▸ Task item: Only the closing portion of the entries is to be reproduced: the line containing "Name the parts of the spoon at (335, 686)." through the very last line, exactly as written.

[Collected data entries]
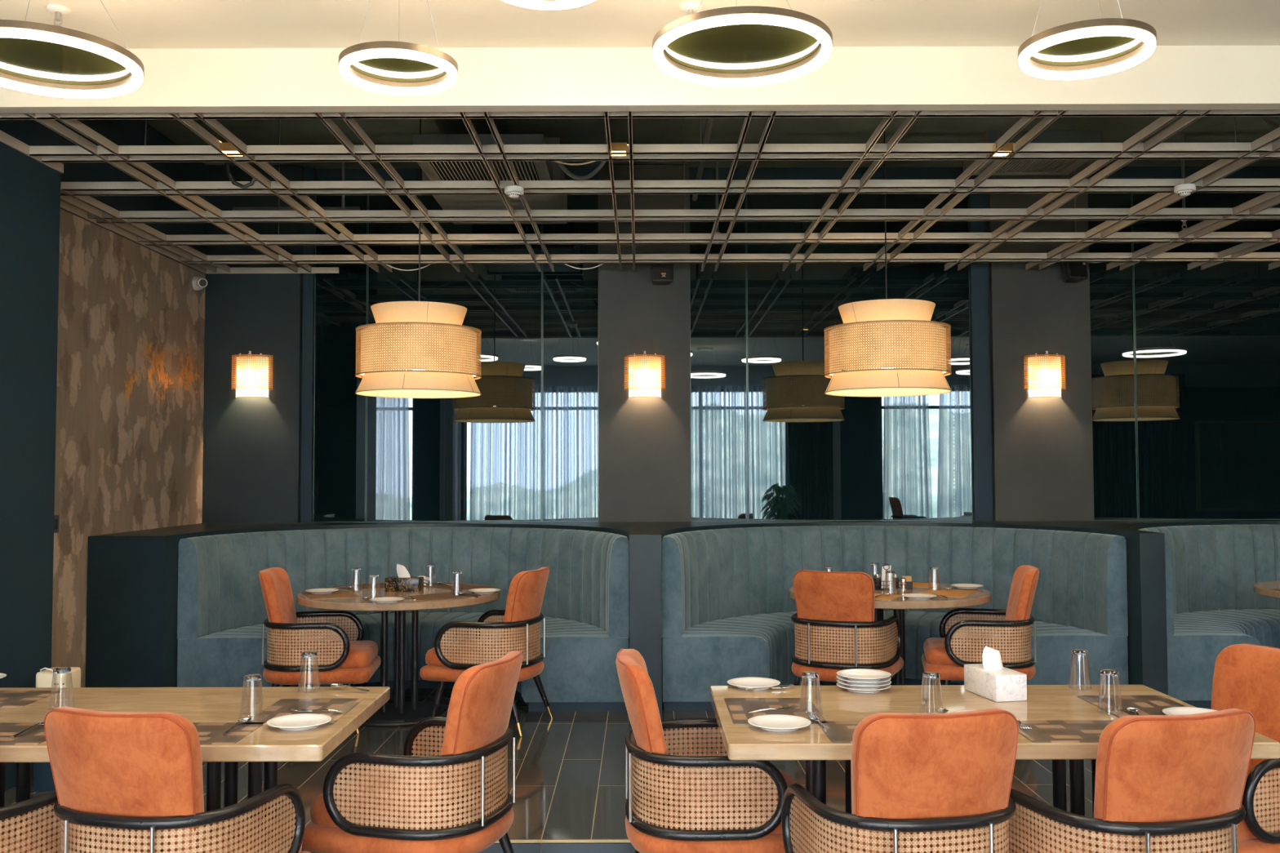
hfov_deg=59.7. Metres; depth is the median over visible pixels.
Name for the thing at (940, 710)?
spoon
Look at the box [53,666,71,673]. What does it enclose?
tumbler
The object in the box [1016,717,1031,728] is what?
fork
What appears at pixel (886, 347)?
pendant lamp
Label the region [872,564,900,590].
condiment caddy
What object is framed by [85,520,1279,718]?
wall
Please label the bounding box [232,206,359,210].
cable tray
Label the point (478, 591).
plate
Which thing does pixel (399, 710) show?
round table
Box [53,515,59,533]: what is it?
wall switch plate
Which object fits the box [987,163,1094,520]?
wall pier
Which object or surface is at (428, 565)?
tumbler
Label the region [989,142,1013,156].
recessed light
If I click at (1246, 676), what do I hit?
dining chair
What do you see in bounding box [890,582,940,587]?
placemat
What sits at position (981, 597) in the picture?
round table
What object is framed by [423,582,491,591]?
placemat
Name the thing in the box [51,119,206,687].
wall
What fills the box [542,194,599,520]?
mirror panel
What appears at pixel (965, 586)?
plate
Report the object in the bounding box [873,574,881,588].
jar
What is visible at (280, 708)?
placemat
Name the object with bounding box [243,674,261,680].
tumbler
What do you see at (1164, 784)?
dining chair
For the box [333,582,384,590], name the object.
placemat
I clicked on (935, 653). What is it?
seat cushion
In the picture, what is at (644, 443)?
wall pier
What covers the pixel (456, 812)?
panel
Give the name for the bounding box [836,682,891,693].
plate
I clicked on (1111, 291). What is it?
mirror panel
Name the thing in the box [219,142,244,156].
recessed light
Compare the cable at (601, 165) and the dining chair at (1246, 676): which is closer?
the dining chair at (1246, 676)
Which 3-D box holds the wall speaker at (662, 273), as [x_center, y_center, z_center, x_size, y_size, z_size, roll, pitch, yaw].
[0.170,-1.190,8.477,0.166,0.220,0.160,0,-2,0]
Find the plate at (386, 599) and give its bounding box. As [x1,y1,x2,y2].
[368,596,404,603]
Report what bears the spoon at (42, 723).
on the placemat at (36, 735)
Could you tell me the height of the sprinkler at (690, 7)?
0.071 m
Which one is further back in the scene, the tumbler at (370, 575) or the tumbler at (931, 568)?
the tumbler at (931, 568)
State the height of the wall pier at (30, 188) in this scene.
3.850 m
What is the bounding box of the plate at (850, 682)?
[836,675,891,685]
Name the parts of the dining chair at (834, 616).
leg, chrome rod, leg, backrest, cane panel, bentwood frame, seat, chrome rod
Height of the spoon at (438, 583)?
0.020 m
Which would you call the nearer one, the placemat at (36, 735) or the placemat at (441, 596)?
the placemat at (36, 735)
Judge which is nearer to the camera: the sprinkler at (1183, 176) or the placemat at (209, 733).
the placemat at (209, 733)
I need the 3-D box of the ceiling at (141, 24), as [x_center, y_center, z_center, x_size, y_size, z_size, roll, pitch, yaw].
[2.795,-1.764,1.675,16.000,0.100,6.000,0,-2,0]
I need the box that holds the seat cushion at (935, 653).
[923,637,1024,665]
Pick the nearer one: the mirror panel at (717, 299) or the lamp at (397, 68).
the lamp at (397, 68)
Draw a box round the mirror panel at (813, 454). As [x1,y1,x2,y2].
[746,193,973,520]
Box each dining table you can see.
[0,686,390,820]
[709,684,1279,822]
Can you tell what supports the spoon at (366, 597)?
on the round table at (399, 710)
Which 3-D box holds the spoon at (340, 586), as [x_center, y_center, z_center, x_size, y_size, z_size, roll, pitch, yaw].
[-1.888,1.016,7.032,0.191,0.020,0.038,0,-2,2]
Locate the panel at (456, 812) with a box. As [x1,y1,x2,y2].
[310,764,495,829]
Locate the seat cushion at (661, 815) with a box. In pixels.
[643,769,812,833]
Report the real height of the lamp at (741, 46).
0.358 m
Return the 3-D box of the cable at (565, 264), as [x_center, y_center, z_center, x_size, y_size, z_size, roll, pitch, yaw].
[-0.409,-1.193,8.257,0.322,0.061,0.007,0,-2,0]
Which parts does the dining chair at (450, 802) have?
seat, bentwood frame, cane panel, backrest, chrome rod, leg, chrome rod
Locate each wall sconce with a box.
[231,351,273,397]
[624,351,665,398]
[1023,351,1066,398]
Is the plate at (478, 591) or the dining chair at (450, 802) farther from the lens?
the plate at (478, 591)
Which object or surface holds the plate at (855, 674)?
on the plate at (850, 682)
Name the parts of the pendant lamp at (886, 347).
cord, lamp shade, lamp shade
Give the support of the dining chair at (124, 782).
on the floor
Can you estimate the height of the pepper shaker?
0.101 m
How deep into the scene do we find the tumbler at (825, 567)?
6.99 m
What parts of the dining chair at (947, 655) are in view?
leg, leg, seat, bentwood frame, cane panel, backrest, chrome rod
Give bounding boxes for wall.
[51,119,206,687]
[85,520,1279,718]
[315,166,1279,520]
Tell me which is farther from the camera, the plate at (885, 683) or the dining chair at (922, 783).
the plate at (885, 683)
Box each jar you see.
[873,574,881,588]
[891,574,898,588]
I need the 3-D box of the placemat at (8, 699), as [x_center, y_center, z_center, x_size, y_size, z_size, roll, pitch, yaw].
[-2.320,0.967,3.961,0.400,0.003,0.280,0,-2,0]
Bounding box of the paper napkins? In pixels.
[423,576,430,585]
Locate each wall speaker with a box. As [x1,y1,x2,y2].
[651,263,673,284]
[1061,262,1088,283]
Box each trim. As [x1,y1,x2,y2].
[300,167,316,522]
[301,842,635,852]
[311,519,1279,522]
[494,839,630,843]
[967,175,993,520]
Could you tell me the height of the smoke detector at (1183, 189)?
0.053 m
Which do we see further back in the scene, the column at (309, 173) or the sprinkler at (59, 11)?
the column at (309, 173)
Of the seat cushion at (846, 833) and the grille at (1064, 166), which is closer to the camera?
the seat cushion at (846, 833)
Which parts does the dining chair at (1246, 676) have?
backrest, seat, bentwood frame, cane panel
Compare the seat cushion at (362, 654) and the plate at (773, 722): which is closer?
the plate at (773, 722)
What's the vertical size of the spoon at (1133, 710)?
0.020 m
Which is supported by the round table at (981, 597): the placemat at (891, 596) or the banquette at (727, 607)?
the placemat at (891, 596)
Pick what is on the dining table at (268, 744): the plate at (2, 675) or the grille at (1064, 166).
the plate at (2, 675)
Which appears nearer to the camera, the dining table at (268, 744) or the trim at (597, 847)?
the dining table at (268, 744)
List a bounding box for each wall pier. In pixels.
[0,120,62,791]
[201,165,303,523]
[598,164,690,522]
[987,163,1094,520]
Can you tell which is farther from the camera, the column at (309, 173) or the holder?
the column at (309, 173)
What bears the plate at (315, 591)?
on the placemat at (336, 594)
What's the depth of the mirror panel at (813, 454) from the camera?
8.62 m
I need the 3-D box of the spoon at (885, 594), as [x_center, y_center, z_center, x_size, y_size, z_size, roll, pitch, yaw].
[1.409,0.987,6.512,0.038,0.020,0.191,-2,-3,42]
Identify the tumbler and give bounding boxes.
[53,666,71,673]
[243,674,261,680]
[302,651,316,657]
[351,568,360,570]
[368,574,378,577]
[426,564,435,567]
[453,571,462,573]
[802,671,818,678]
[824,566,832,568]
[871,562,879,565]
[885,570,894,573]
[922,671,939,678]
[929,567,938,569]
[1071,648,1087,655]
[1100,669,1118,675]
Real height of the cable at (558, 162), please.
0.066 m
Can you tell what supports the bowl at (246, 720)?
on the spoon at (246, 720)
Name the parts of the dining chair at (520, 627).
leg, seat, bentwood frame, cane panel, leg, backrest, chrome rod, leg, chrome rod
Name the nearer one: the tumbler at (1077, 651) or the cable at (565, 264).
the tumbler at (1077, 651)
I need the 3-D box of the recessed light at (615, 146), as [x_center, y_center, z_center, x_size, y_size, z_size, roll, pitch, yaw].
[-0.104,-1.328,5.348,0.084,0.040,0.096,0,-2,0]
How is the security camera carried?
attached to the wall at (130, 386)
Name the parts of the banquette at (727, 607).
backrest, seat
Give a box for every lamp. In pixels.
[0,0,144,98]
[338,0,457,95]
[355,118,481,398]
[502,0,595,9]
[652,0,832,86]
[823,130,951,396]
[1017,0,1156,79]
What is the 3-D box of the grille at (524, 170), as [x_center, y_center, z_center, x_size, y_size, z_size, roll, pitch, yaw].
[-0.914,-1.576,6.642,0.740,0.120,0.700,0,-2,0]
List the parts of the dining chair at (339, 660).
chrome rod, leg, backrest, cane panel, bentwood frame, seat, leg
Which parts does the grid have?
hanger rod, hanger rod, hanger rod, hanger rod, hanger rod, hanger rod
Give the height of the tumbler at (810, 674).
0.138 m
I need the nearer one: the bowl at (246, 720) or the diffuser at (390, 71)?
the bowl at (246, 720)
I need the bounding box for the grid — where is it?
[0,109,1279,273]
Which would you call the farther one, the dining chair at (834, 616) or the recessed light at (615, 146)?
the dining chair at (834, 616)
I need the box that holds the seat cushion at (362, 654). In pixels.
[274,640,377,668]
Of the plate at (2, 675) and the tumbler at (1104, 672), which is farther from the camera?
the plate at (2, 675)
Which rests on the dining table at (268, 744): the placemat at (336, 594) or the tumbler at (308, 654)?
the tumbler at (308, 654)
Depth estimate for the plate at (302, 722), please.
3.54 m
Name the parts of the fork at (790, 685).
handle
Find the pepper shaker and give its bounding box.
[900,577,906,595]
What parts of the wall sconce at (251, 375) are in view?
lamp shade
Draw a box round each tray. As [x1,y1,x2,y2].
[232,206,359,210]
[875,587,900,590]
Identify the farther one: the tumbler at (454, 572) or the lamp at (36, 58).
the tumbler at (454, 572)
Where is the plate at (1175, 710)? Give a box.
[1162,706,1217,715]
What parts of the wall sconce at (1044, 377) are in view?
lamp shade
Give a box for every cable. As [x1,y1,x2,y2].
[386,264,430,271]
[553,160,595,164]
[556,160,606,180]
[564,263,603,269]
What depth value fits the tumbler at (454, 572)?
6.68 m
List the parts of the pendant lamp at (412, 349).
lamp shade, lamp shade, cord
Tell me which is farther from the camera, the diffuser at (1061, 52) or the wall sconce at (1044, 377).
the wall sconce at (1044, 377)
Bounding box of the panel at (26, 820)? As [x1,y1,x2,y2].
[0,815,62,852]
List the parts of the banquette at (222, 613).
seat, backrest
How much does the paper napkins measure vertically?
0.065 m
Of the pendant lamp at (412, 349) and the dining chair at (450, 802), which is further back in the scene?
the pendant lamp at (412, 349)
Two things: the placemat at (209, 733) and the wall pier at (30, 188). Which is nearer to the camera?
the placemat at (209, 733)
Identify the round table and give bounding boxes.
[296,582,499,727]
[788,582,991,685]
[1253,580,1279,598]
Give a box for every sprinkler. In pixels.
[45,4,70,26]
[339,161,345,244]
[679,1,702,14]
[715,160,720,244]
[1180,132,1186,230]
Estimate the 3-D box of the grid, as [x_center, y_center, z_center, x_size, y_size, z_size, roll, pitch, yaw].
[1.632,-1.688,6.637,9.926,0.850,3.839,0,-2,0]
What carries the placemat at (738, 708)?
on the dining table at (810, 744)
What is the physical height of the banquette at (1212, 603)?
1.072 m
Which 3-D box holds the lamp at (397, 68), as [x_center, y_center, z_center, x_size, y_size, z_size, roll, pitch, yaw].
[-0.829,-1.407,3.842,0.401,0.413,0.401,1,-3,-25]
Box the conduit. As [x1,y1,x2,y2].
[692,117,714,200]
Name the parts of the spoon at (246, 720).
handle
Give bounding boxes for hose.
[225,162,255,189]
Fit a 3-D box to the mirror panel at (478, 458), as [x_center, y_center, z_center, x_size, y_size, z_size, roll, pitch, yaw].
[-1.434,-0.566,8.636,1.351,2.597,0.016,0,-2,0]
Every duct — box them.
[422,137,567,224]
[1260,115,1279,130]
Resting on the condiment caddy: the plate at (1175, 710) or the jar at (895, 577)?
the jar at (895, 577)
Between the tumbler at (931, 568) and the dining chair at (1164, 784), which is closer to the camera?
the dining chair at (1164, 784)
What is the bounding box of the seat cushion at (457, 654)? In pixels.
[425,640,533,666]
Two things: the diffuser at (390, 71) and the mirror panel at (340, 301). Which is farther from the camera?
the mirror panel at (340, 301)
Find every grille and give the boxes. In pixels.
[412,133,553,180]
[963,130,1101,175]
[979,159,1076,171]
[1067,262,1088,277]
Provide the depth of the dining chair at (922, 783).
2.96 m
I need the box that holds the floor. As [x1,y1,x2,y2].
[4,688,1092,852]
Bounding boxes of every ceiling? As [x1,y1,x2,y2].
[0,0,1279,48]
[142,116,1279,168]
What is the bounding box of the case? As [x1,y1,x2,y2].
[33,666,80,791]
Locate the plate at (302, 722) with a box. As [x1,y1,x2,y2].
[266,713,331,730]
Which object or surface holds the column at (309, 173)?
attached to the wall at (1125, 172)
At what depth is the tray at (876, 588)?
6.92 m
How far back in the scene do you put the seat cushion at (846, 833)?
3.34 m
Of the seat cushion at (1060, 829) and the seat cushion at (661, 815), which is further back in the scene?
the seat cushion at (661, 815)
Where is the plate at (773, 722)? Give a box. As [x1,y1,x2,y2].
[747,714,811,732]
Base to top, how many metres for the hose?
0.140 m
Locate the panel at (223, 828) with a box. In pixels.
[204,817,302,852]
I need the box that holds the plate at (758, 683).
[727,677,780,690]
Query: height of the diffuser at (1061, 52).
0.025 m
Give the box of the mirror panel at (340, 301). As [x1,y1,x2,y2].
[312,195,368,521]
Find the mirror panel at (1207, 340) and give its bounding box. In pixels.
[1131,192,1279,519]
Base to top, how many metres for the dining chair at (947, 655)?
0.914 m
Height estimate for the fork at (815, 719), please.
0.013 m
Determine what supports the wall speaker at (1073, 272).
attached to the wall at (1125, 172)
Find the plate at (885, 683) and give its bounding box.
[836,679,891,689]
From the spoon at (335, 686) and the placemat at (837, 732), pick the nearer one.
the placemat at (837, 732)
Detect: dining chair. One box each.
[0,790,62,852]
[44,706,310,852]
[258,567,381,733]
[302,651,523,852]
[419,566,553,737]
[615,648,812,852]
[781,708,1018,852]
[791,569,903,685]
[921,564,1039,684]
[1001,708,1255,852]
[1210,643,1279,852]
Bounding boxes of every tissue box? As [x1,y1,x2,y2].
[384,564,423,591]
[964,645,1026,702]
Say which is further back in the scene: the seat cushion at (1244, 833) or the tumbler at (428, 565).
the tumbler at (428, 565)
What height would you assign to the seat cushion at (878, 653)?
0.109 m
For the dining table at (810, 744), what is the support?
on the floor
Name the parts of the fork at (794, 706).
handle
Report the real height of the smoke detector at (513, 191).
0.053 m
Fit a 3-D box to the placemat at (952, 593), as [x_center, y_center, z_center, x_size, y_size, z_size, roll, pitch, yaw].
[1.850,1.004,6.734,0.280,0.003,0.400,-2,-3,30]
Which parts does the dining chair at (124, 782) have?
chrome rod, backrest, chrome rod, cane panel, bentwood frame
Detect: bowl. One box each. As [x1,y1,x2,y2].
[237,717,251,723]
[329,684,342,688]
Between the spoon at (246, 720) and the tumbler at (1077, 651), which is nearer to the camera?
the spoon at (246, 720)
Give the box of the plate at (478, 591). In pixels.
[467,588,500,594]
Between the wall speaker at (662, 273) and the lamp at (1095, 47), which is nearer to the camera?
the lamp at (1095, 47)
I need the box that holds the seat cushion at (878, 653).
[800,639,894,663]
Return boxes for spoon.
[10,721,44,738]
[222,717,251,736]
[324,586,355,588]
[329,684,370,693]
[362,595,374,599]
[436,582,453,586]
[457,592,478,598]
[875,593,890,598]
[936,708,948,713]
[1126,707,1139,715]
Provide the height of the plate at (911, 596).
0.020 m
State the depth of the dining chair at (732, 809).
3.63 m
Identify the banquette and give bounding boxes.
[177,527,629,711]
[661,525,1128,711]
[1137,524,1279,709]
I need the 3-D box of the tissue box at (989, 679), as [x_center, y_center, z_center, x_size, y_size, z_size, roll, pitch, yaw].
[1.266,0.870,3.986,0.118,0.178,0.235,0,-2,-11]
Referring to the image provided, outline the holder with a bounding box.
[902,576,912,589]
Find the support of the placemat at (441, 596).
on the round table at (399, 710)
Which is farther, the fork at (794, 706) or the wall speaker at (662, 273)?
the wall speaker at (662, 273)
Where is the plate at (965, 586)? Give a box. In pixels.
[951,583,983,589]
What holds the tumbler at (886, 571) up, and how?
on the round table at (981, 597)
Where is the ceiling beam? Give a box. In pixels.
[0,44,1279,113]
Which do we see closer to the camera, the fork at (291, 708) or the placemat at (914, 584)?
the fork at (291, 708)
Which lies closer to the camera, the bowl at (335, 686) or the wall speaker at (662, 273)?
the bowl at (335, 686)
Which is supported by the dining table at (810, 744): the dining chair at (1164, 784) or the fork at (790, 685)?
the fork at (790, 685)
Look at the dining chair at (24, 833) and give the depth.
3.17 m
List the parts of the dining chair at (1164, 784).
cane panel, bentwood frame, chrome rod, backrest, chrome rod
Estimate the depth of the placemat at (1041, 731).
3.42 m
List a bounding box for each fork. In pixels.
[288,706,342,714]
[744,684,794,691]
[746,704,798,714]
[808,713,826,730]
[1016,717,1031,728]
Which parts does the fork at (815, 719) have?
handle
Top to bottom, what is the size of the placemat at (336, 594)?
0.003 m
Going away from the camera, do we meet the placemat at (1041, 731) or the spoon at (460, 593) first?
the placemat at (1041, 731)
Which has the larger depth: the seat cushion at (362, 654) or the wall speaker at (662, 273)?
the wall speaker at (662, 273)
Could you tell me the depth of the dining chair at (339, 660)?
6.29 m
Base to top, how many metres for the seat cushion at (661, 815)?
0.109 m
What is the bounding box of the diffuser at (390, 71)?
[339,48,457,95]
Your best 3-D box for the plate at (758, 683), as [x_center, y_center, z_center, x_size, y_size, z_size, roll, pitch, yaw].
[0.422,0.958,4.141,0.197,0.020,0.197,-1,-3,24]
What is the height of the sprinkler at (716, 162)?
0.621 m
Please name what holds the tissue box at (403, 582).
on the round table at (399, 710)
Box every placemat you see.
[0,690,62,707]
[0,722,45,745]
[191,722,263,744]
[242,698,363,724]
[302,590,359,599]
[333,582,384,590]
[399,591,480,600]
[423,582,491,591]
[724,697,826,724]
[818,720,861,743]
[875,593,902,599]
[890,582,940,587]
[919,588,977,597]
[1017,720,1112,742]
[1077,695,1186,718]
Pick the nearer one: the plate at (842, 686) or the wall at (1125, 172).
the plate at (842, 686)
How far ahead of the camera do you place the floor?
5.46 m
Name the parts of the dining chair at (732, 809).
chrome rod, chrome rod, backrest, cane panel, seat, bentwood frame
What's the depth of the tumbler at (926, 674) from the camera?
3.62 m
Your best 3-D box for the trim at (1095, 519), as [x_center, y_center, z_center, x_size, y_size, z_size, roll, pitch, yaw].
[2.042,0.720,8.552,9.120,0.006,0.006,0,-2,0]
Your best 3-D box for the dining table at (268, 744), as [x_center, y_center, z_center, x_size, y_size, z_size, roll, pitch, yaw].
[-1.742,1.331,3.708,1.621,0.750,0.904,0,-2,0]
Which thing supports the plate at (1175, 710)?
on the placemat at (1117, 706)
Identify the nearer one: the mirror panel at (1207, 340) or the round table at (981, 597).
the round table at (981, 597)
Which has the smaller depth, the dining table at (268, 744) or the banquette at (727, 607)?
the dining table at (268, 744)
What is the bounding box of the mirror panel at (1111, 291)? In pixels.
[1088,192,1138,519]
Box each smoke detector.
[504,185,524,198]
[1173,183,1195,196]
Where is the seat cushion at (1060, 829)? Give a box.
[1005,822,1092,852]
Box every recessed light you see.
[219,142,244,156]
[608,142,626,156]
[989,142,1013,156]
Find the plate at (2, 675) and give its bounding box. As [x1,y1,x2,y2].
[0,673,6,678]
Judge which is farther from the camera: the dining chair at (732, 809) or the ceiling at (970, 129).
the ceiling at (970, 129)
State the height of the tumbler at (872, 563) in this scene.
0.138 m
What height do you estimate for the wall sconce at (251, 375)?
0.355 m
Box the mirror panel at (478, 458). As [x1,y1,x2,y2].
[365,195,542,521]
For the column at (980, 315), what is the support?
attached to the wall at (1125, 172)
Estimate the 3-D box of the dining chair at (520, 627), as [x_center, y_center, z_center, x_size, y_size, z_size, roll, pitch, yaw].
[-0.879,1.290,6.557,0.662,0.914,0.591,-1,-2,16]
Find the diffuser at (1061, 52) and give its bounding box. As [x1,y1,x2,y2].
[1018,26,1155,79]
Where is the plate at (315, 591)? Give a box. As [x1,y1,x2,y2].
[305,588,338,594]
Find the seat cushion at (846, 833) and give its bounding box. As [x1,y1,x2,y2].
[793,821,853,852]
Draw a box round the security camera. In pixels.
[191,276,207,290]
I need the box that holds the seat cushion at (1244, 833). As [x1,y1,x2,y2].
[1237,782,1279,841]
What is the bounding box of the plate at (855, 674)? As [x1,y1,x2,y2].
[836,668,891,681]
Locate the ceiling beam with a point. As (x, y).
(984, 77)
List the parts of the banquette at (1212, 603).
backrest, seat
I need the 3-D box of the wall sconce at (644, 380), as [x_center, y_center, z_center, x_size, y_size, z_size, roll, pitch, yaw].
[0.037,-0.397,8.473,0.317,0.355,0.099,0,-2,0]
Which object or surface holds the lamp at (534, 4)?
hanging from the ceiling at (141, 24)
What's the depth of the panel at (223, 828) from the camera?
3.36 m
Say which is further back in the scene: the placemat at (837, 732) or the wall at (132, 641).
the wall at (132, 641)
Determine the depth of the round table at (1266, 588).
7.02 m
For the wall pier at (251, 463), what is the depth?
8.53 m
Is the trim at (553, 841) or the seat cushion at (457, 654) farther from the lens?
the seat cushion at (457, 654)
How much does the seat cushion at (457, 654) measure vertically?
0.109 m
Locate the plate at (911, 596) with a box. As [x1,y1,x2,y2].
[902,593,936,599]
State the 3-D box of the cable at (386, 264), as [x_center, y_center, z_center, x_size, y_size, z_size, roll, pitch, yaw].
[-1.704,-1.190,8.257,0.383,0.075,0.007,0,-2,0]
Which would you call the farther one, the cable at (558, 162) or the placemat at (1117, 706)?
the cable at (558, 162)
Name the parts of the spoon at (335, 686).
handle
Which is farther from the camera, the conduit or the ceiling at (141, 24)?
the conduit
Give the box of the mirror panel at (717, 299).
[689,194,747,520]
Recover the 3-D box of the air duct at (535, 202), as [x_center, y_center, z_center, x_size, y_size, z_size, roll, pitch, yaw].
[-0.955,-1.662,7.686,0.880,0.340,1.080,0,-2,0]
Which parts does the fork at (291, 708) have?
handle
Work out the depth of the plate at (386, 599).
6.36 m
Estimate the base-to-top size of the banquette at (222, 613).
1.072 m

▸ Completed exercise:
Name the parts of the spoon at (335, 686).
handle
Which is farther from the camera, the conduit or the ceiling at (141, 24)?
the conduit
Give the box of the mirror panel at (717, 299).
[689,194,747,520]
Recover the 3-D box of the air duct at (535, 202), as [x_center, y_center, z_center, x_size, y_size, z_size, roll, pitch, yaw].
[-0.955,-1.662,7.686,0.880,0.340,1.080,0,-2,0]
Which parts does the fork at (291, 708) have?
handle
Work out the depth of the plate at (386, 599).
6.36 m
Estimate the base-to-top size of the banquette at (222, 613).
1.072 m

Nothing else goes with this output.